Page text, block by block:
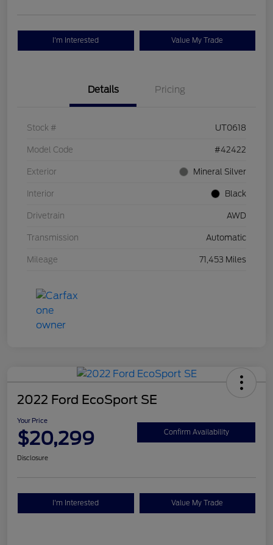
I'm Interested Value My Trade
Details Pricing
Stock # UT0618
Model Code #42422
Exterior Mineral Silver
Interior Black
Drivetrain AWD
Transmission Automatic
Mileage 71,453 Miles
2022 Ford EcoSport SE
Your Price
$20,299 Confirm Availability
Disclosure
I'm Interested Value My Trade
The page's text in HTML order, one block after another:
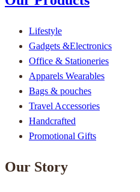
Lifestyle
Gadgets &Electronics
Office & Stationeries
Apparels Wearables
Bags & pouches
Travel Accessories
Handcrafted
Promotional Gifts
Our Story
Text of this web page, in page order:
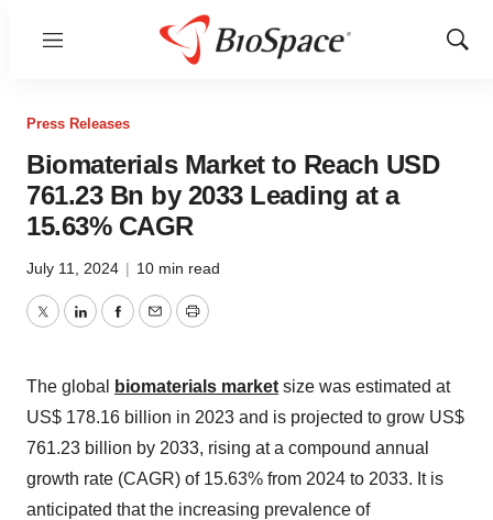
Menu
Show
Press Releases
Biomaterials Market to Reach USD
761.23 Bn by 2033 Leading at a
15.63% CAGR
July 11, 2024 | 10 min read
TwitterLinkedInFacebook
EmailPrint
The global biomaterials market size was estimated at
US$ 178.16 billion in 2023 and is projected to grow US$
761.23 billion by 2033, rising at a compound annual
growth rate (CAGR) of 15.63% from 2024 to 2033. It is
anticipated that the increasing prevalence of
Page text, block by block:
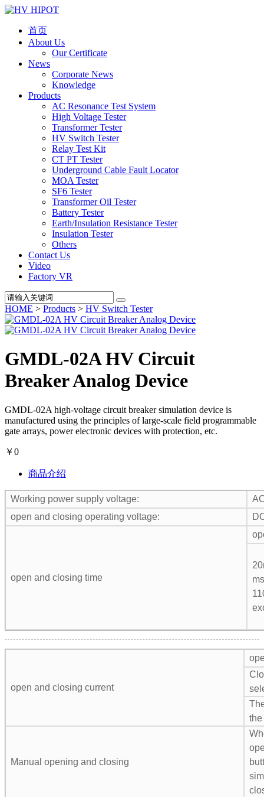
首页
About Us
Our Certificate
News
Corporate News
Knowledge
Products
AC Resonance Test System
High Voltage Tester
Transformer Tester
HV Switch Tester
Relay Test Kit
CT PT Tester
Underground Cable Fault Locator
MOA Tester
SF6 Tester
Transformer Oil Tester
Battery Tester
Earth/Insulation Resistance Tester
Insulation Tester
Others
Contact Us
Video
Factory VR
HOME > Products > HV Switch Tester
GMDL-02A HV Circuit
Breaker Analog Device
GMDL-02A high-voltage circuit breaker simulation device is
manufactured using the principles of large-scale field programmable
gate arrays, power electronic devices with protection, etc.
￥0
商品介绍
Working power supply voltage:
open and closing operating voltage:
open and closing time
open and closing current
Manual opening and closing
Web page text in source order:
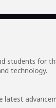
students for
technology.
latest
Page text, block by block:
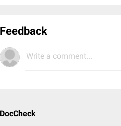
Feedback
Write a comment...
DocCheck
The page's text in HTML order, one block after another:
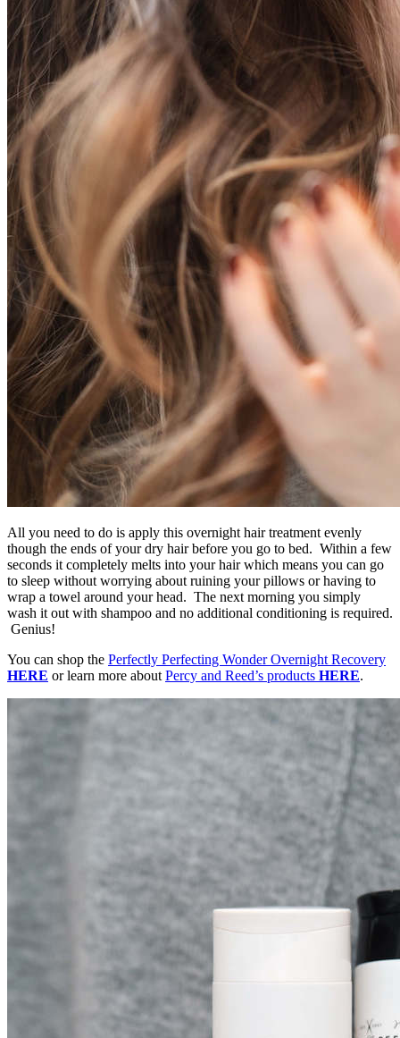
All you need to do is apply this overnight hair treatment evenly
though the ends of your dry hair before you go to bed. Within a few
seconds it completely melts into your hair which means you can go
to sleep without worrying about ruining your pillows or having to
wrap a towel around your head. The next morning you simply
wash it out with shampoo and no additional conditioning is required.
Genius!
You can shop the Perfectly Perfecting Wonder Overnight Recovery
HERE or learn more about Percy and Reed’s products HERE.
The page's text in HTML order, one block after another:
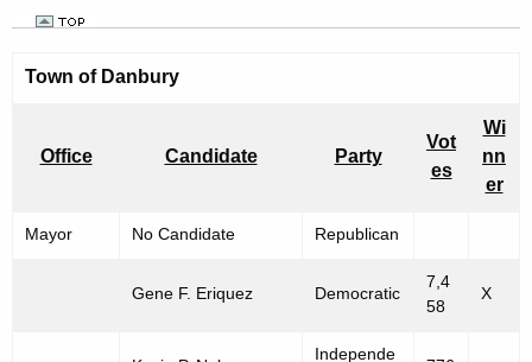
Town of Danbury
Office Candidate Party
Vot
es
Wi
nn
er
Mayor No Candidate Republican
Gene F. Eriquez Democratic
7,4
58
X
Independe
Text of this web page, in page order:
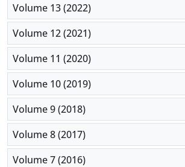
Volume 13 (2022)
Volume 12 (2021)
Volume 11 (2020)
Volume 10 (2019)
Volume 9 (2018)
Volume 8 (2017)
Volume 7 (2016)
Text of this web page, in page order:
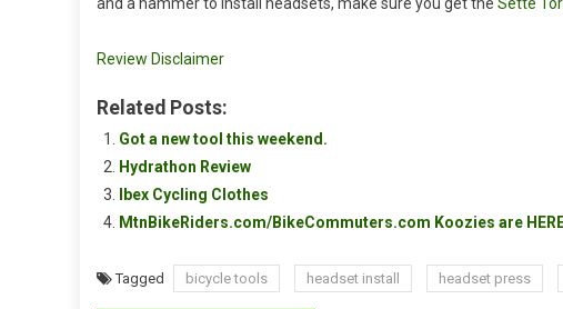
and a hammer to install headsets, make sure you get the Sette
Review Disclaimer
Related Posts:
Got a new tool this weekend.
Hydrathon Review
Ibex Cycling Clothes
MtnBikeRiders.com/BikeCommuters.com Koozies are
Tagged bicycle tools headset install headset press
---
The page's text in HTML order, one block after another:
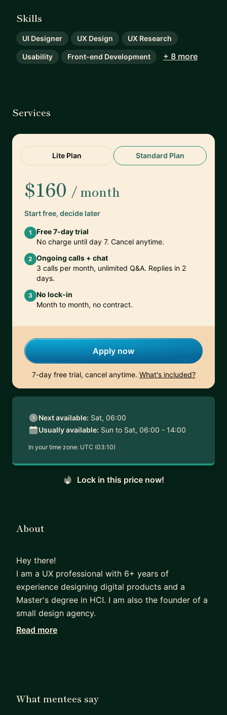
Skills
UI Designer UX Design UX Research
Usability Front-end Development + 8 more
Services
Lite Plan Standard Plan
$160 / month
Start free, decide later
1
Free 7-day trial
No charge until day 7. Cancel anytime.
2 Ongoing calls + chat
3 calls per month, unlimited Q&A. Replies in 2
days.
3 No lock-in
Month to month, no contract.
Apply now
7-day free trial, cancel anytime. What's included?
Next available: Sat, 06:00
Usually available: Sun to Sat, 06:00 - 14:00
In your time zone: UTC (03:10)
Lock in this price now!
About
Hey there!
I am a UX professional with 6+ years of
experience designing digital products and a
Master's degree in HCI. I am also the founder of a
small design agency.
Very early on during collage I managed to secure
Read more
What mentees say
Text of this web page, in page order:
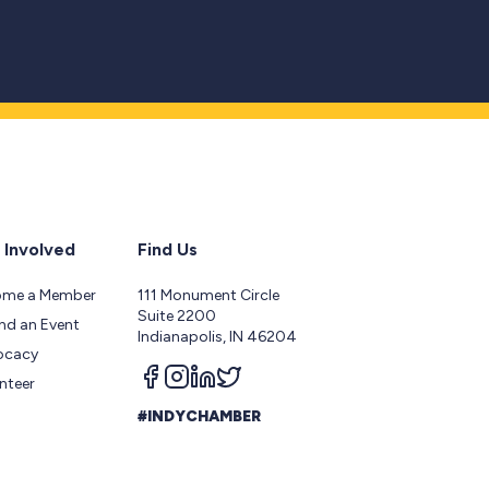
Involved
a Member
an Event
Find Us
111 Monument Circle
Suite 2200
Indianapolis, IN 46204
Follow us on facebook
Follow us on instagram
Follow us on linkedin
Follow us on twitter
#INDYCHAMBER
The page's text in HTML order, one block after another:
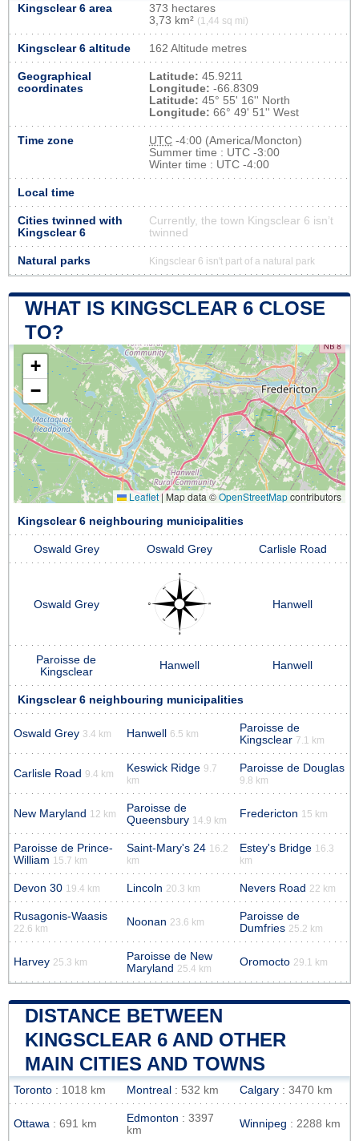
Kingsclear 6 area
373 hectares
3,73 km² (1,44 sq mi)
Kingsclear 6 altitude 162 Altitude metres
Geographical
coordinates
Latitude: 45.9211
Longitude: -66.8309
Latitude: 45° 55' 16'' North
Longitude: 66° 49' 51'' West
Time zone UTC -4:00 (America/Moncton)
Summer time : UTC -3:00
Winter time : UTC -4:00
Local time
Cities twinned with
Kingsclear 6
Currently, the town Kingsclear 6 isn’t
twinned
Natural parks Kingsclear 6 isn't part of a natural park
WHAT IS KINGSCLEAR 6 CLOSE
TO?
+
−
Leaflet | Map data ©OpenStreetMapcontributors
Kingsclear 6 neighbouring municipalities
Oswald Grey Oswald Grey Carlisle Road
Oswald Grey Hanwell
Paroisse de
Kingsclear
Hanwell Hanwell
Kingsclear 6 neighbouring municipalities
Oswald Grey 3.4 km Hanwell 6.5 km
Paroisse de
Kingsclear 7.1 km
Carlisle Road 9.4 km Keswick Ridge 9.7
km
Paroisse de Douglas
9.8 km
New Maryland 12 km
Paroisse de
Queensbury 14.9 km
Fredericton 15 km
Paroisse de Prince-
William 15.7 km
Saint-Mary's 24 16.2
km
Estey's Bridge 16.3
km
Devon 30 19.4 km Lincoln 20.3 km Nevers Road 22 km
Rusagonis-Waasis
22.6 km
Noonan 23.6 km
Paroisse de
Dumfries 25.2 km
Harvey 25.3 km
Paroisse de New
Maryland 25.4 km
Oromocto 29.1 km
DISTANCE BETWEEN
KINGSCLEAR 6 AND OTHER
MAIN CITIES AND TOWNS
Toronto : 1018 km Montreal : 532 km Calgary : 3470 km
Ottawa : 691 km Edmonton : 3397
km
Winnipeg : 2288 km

◆ **TASK DIRECTIONS**: Within the data above, the lines from the one with "and a hammer" to the one with "Tagged bicycle tools" must be repeated exactly; no other line belongs in the answer.

◆ **RESULT**:
and a hammer to install headsets, make sure you get the Sette
Review Disclaimer
Related Posts:
Got a new tool this weekend.
Hydrathon Review
Ibex Cycling Clothes
MtnBikeRiders.com/BikeCommuters.com Koozies are
Tagged bicycle tools headset install headset press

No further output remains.